Safer model formats and interop

2 min read

Content

  1. Case Study
  2. Problem
  3. Workaround
  4. Long Term Solution
  5. Other Tips

Case Study

Recently I trained a model with transformers v4.37.2. It produced the following structure:

(pytorch_p310) sh-4.2$ tar -czvf model.tar.gz ./model
./model/
./model/config.json
./model/model.safetensors
./model/rng_state.pth
./model/training_args.bin
./model/tokenizer_config.json
./model/vocab.txt
./model/special_tokens_map.json
./model/scheduler.pt
./model/tokenizer.json
./model/trainer_state.json

It creates a model.safetensors (line 4) file which is preferred due to higher security, lower memory footprint (zero-copy) and faster loading speed. The pickle formats used by PyTorch have a security vulnerability. From pickle documentation:

Warning: The pickle module is not secure. Only unpickle data you trust.
It is possible to construct malicious pickle data which will execute
arbitrary code during unpickling. Never unpickle data that could have
come from an untrusted source, or that could have been tampered with.

Problem

This newer and recommended model package didn’t load in the target environment due to a runtime transformers version number 4.11.3.

Workaround

A simple workaround (not recommended.) to make it work is to load the model.safetensors file into a model and save it like so in the traditional format:

import torch
torch.save(model.state_dict(), 'pytorch_model.bin')

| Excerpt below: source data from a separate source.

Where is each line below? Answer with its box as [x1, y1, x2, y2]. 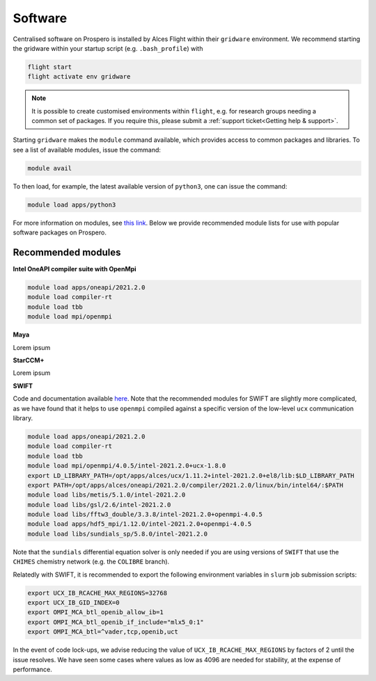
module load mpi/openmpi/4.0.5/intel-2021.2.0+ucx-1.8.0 [27, 462, 226, 470]
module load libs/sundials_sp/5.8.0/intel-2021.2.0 [27, 529, 208, 538]
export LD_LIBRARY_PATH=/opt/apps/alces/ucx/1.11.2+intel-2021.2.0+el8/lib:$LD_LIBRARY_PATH [27, 472, 354, 479]
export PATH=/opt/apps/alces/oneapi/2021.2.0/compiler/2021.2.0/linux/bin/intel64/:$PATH [27, 481, 344, 489]
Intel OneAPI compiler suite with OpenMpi [13, 265, 136, 273]
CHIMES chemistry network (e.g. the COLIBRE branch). [13, 557, 170, 566]
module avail [27, 164, 72, 172]
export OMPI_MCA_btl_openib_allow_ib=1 [27, 609, 164, 616]
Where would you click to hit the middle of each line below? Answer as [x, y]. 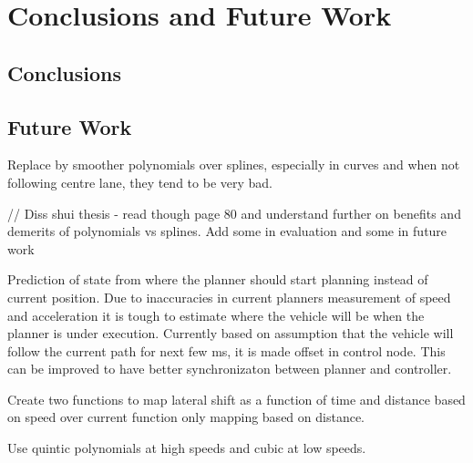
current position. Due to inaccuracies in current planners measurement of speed [229, 297]
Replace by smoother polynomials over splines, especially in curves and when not [234, 165]
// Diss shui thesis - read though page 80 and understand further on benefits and [234, 213]
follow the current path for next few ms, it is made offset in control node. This [226, 350]
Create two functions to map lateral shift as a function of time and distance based [236, 399]
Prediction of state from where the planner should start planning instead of [218, 279]
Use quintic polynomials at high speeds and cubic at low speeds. [187, 448]
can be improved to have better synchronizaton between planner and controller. [230, 369]
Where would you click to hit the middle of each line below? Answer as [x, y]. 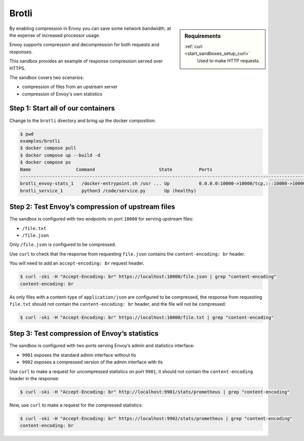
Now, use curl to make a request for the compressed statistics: [76, 405]
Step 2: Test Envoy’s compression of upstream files [92, 207]
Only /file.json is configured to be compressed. [63, 245]
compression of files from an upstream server [70, 87]
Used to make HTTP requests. [229, 60]
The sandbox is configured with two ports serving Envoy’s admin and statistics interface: [102, 346]
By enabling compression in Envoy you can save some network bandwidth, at [90, 28]
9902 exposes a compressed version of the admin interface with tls [92, 362]
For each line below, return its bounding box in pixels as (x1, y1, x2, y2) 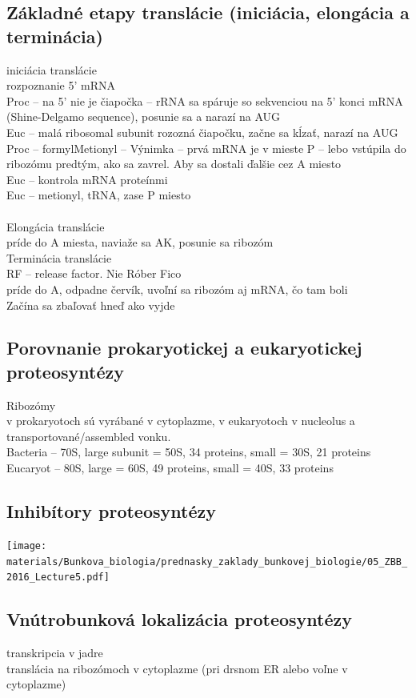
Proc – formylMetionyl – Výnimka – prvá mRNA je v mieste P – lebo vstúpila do (6, 139, 406, 156)
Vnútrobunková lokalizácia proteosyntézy (6, 607, 353, 632)
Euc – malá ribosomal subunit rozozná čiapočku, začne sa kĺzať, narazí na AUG (6, 123, 398, 140)
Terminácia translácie (6, 249, 112, 266)
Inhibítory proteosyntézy (6, 499, 216, 523)
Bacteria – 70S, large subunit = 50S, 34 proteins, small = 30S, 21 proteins (6, 443, 371, 460)
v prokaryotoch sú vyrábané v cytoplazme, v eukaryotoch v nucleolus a (6, 412, 355, 429)
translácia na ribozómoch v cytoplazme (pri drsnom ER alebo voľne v (6, 660, 348, 676)
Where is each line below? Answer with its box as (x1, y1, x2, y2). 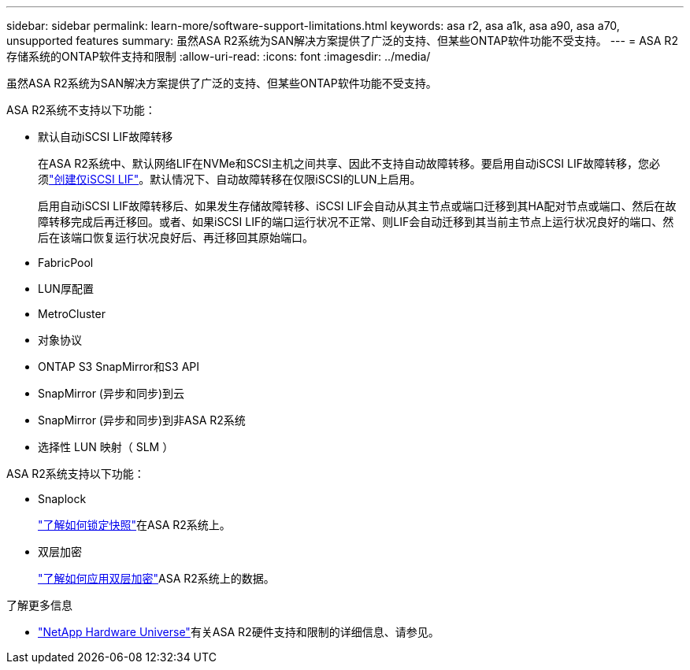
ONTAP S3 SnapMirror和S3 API (38, 360, 200, 373)
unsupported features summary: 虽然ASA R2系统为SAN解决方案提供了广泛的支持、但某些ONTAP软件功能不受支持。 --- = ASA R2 (6, 34, 678, 47)
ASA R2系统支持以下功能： (6, 467, 145, 480)
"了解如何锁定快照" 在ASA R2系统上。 (38, 518, 231, 531)
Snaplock (38, 492, 87, 505)
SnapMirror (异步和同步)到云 (38, 387, 185, 400)
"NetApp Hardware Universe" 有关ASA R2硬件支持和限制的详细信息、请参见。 (38, 625, 440, 639)
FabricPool (38, 256, 94, 269)
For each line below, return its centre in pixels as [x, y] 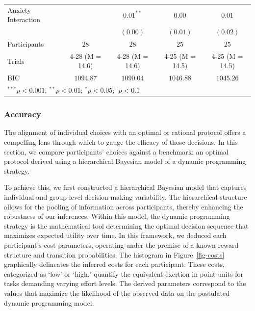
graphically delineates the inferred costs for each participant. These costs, [114, 264]
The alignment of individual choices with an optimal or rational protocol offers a [125, 132]
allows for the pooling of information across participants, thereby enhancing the [124, 206]
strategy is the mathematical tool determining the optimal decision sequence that [126, 225]
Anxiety [19, 10]
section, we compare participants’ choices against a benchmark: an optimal [116, 151]
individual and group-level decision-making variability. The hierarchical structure [126, 197]
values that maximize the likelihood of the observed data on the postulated [117, 293]
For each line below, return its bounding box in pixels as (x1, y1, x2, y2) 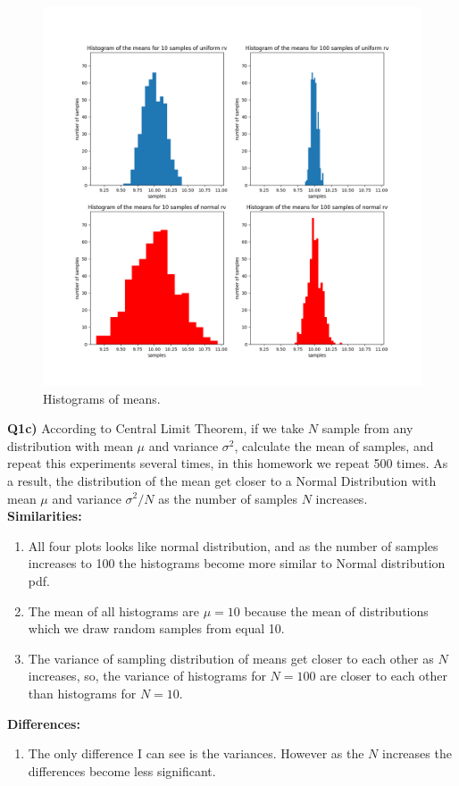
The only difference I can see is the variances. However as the (28, 744, 364, 763)
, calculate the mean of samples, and (234, 436, 434, 455)
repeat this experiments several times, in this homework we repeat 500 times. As (7, 454, 448, 472)
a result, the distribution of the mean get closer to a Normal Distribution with (7, 471, 437, 489)
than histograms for (28, 683, 137, 702)
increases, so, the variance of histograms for (28, 666, 266, 685)
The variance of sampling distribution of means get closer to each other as (28, 648, 434, 667)
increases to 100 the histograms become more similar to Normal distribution (28, 554, 446, 573)
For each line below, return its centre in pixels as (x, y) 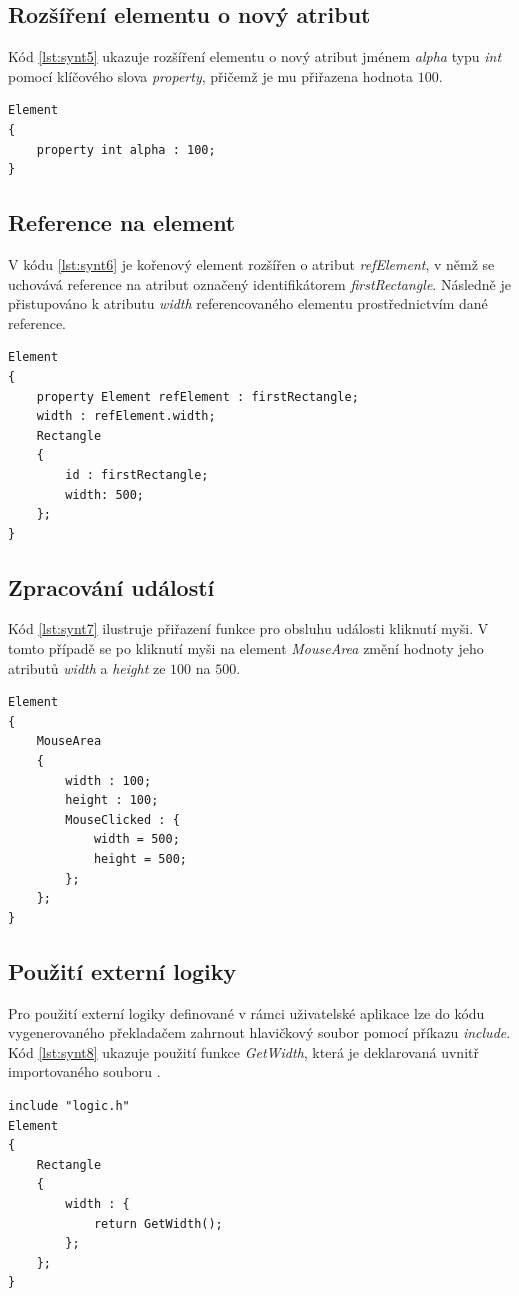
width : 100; (108, 780)
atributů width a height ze (87, 667)
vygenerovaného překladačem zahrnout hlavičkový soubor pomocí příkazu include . (259, 1032)
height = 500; (140, 859)
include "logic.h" (69, 1105)
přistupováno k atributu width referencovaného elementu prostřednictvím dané (248, 303)
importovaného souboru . (84, 1071)
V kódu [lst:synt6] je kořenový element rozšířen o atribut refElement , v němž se (251, 263)
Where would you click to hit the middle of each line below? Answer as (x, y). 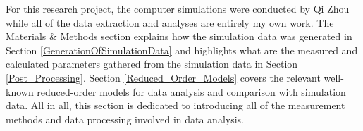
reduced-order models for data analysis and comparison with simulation (191, 91)
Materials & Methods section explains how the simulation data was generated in (179, 36)
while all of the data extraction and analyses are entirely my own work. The (170, 22)
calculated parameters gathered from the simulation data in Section (152, 64)
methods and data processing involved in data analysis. (125, 119)
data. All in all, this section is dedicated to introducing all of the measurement (176, 105)
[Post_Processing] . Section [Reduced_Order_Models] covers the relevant (163, 77)
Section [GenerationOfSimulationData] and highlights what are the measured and (182, 50)
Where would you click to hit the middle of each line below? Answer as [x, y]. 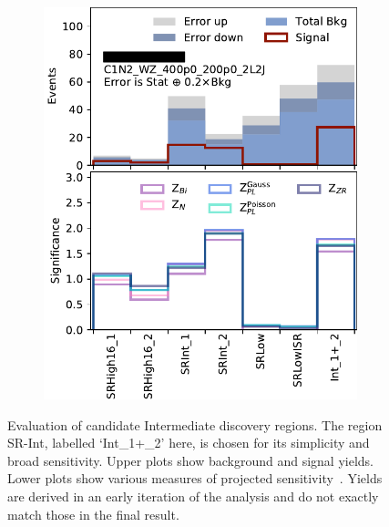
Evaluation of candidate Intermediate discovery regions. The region [195, 424]
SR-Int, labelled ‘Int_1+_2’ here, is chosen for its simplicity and [189, 443]
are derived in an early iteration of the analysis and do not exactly [193, 496]
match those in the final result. [93, 514]
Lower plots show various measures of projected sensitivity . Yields [195, 478]
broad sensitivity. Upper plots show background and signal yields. [190, 460]
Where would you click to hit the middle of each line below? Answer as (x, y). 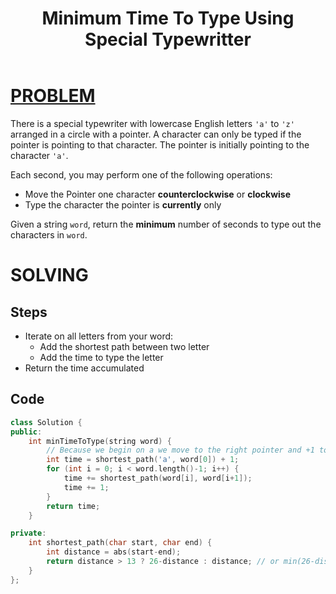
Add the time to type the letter (101, 357)
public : (26, 432)
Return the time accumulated (84, 368)
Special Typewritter (168, 39)
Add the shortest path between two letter (124, 346)
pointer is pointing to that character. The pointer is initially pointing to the (160, 144)
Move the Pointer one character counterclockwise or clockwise (158, 194)
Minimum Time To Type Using (168, 18)
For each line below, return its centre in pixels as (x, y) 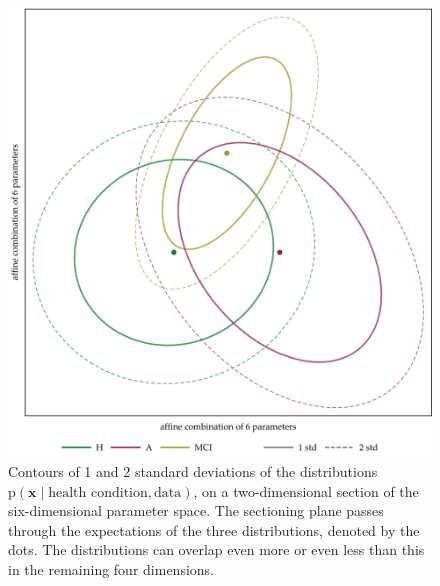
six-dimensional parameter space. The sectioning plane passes (196, 510)
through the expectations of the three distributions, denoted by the (214, 529)
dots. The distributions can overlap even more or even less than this (216, 549)
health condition (98, 492)
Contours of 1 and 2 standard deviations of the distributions (193, 471)
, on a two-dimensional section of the (306, 490)
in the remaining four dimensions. (111, 569)

Once it creates the bin file, you can delete or move the model.safetensors file somewhere else and create a package that looks like:

(pytorch_p310) sh-4.2$ tar -czvf model.tar.gz ./model
./model/
./model/config.json
./model/pytorch_model.bin
./model/rng_state.pth
./model/training_args.bin
./model/tokenizer_config.json
./model/vocab.txt
./model/special_tokens_map.json
./model/scheduler.pt
./model/tokenizer.json
./model/trainer_state.json

While this works in the intertim, we propose a better long term solution.

Long Term Solution

When training models, it is important to align early on with all parties and systems inloved in the productionization process on the model runtime environment, exact library versions and model packaging. This is to avoid problems:

  1. The environment in which you train, might produce a model artifact that is incompatible with the target system.
  2. Avoid any surprises during imlementation
  3. Expectation differences in formats, folder structures. e.g. A model.tar.gz produced by SageMaker training job might overwrite files in the target system if uncompressed in the same location.

Our recommendation is to work with the target system to have them upgrade their transformer version so that we can use the more secure and forward looking model packaging format.

Other Tips

A training script might also save a optimizer file in the model package. This is not required for pure inference implementation and can be deleted to reduce the size of the model package.